So, what can we do? Wash your hands. Cough and sneeze into your elbow. Stay home if you have symptoms. Cancel travel plans and avoid crowds and large gatherings.

I’ve noticed that a point of confusion sometimes arises here. If COVID-19 is already a pandemic, if its spread can’t be stopped, then what’s the point? Aren’t we all going to get infected anyway? Might as well get it over with, right? Especially if you’re young and not in a high-risk category, you might not see the point. In my Twitter feed, the point has been hammered repeatedly: flatten the curve. This figure by Esther Kim and Carl Bergstrom illustrates the meaning.


The left curve is the spread of the disease without interventions. People don’t wash their hands and don’t avoid travel and large gatherings. The disease spreads quickly. So many people are infected at once that hospitals and other healthcare systems are completely overwhelmed. This escalates infection and leads to more deaths among the infected, as well as among those who need care for unrelated illnesses and medical conditions. The right curve is the spread of the disease with interventions. A similar number of people still get infected, but the spread is sufficiently slowed that the number of people infected at a given time is much smaller, hopefully within the capacity of our healthcare systems. Flattening the curve has two major benefits. First, hospitals and other providers are able to handle the number of infected individuals at any given time. And second, there is more time for additional treatments to be developed and tested. Both of these things save lives. We need to flatten the curve.

I think that most people understand the benefits of behaviors like washing your hands and covering your mouth when you sneeze. After all, these are behaviors that help prevent you from getting sick or infecting others. But from talking to some people, it’s not always clear to everyone exactly how collective behaviors like avoiding crowds or canceling travel translates to slowing the spread of disease at the population level. In fact, these things are critically important. I wrote up this post in an attempt to illustrate why.

I teach a class at UC Merced called “Modeling Social Behavior.” And because of that class, I had at the ready a simple model of disease spread. It belongs to a family of models called “SIR models,” where the letters stand for Susceptible (meaning that you are uninfected but susceptible to the disease), Infected (meaning that you are both infected and contagious), and Recovered (meaning that you have either recovered from the illness and are neither susceptible nor contagious, or that you have otherwise been removed from the population). In this model, people (sometimes called “agents”) are situated in and move around on an abstract two-dimensional space. Anytime a susceptible individual is sufficiently close to an infected individual, they become infected with some probability (the transmission rate). An infected individual then recovers with a probability dictated by the disease’s recovery rate. The population looks like this. There are 500 agents. The white ones are susceptible, the red ones are infected, and the grey ones are recovered.

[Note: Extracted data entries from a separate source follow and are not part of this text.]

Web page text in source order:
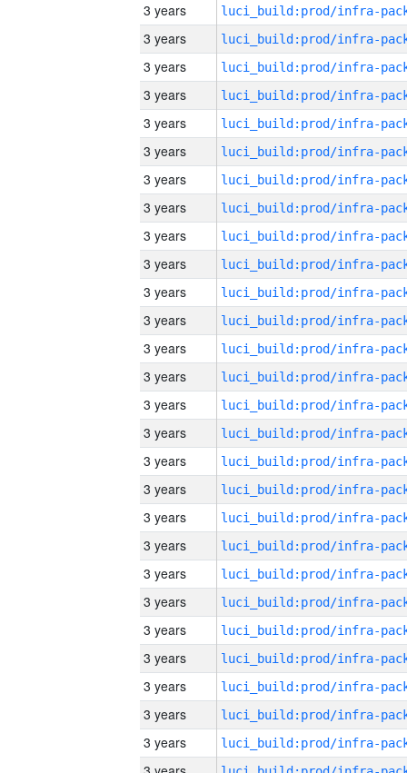
3 years
3 years
3 years
3 years
3 years
3 years
3 years
3 years
3 years
3 years
3 years
3 years
3 years
3 years
3 years
3 years
3 years
3 years
3 years
3 years
3 years
3 years
3 years
3 years
3 years
3 years
3 years
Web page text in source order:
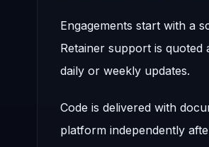
Engagements start with a
Retainer support is
daily or weekly updates.
Code is delivered with
platform independently
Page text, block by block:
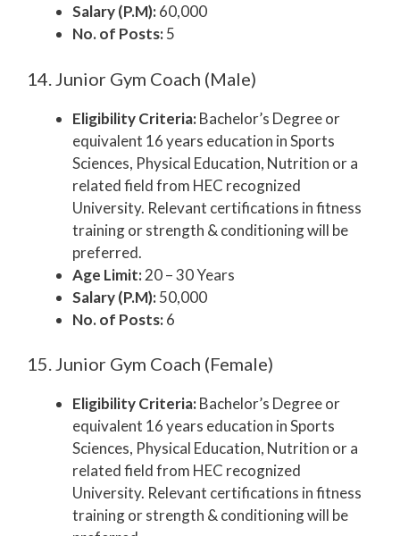
Salary (P.M):60,000
No. of Posts:5
14. Junior Gym Coach (Male)
Eligibility Criteria:Bachelor’s Degree or
equivalent 16 years education in Sports
Sciences, Physical Education, Nutrition or a
related field from HEC recognized
University. Relevant certifications in fitness
training or strength & conditioning will be
preferred.
Age Limit:20 – 30 Years
Salary (P.M):50,000
No. of Posts:6
15. Junior Gym Coach (Female)
Eligibility Criteria:Bachelor’s Degree or
equivalent 16 years education in Sports
Sciences, Physical Education, Nutrition or a
related field from HEC recognized
University. Relevant certifications in fitness
training or strength & conditioning will be
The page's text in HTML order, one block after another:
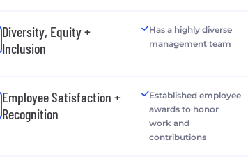
Diversity, Equity +
Inclusion
Has a highly diverse
management team
Employee Satisfaction +
Recognition
Established employee
awards to honor
work and
contributions
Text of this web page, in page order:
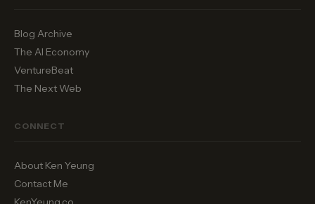
Blog Archive
The AI Economy
VentureBeat
The Next Web
CONNECT
About Ken Yeung
Contact Me
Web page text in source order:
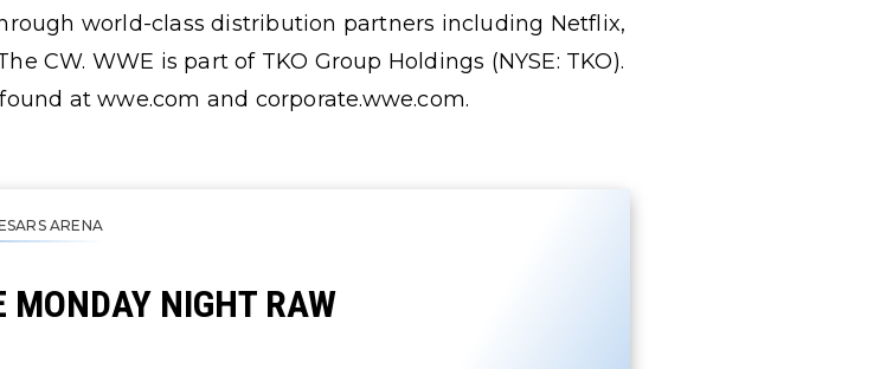
world-class distribution partners including Netflix,
CW. WWE is part of TKO Group Holdings (NYSE: TKO).
at wwe.com and corporate.wwe.com.
ARENA
MONDAY NIGHT RAW

The model is not specific to COVID-19, and ignores aspects like incubation periods. I purposefully did not try to calibrate the transmission or recover rates to COVID-19. You should think about this as a generic model of disease transmission. The model parameter I want to focus on is one related to the agents’ mobility. At each tick of the model’s clock, each agent chooses a random direction to face and takes a step, which allows the agents to mix with each other. In other words, agent movement is just a random walk through space. By controlling the size of the step agents take on each movement, we can control the extent to which they move through social space, and thus the extent of social mixing. Here’s an example with two agents, both of which started in the exact center of the space and took 100 steps, with a line drawn between each location at each tick of the clock. The green agent takes small steps (of size 0.5 units – the entire grid is 51 x 51 units square). The orange agent takes large steps (of size 3 units). As you can see, the orange agent has covered substantially more ground than the green agent in the same amount of time. A population of orange agents, who widely explore their social space, will encounter far more unique individuals in a given time than a comparable population of green agents, who move narrowly and tend to interact with the same individuals over and over.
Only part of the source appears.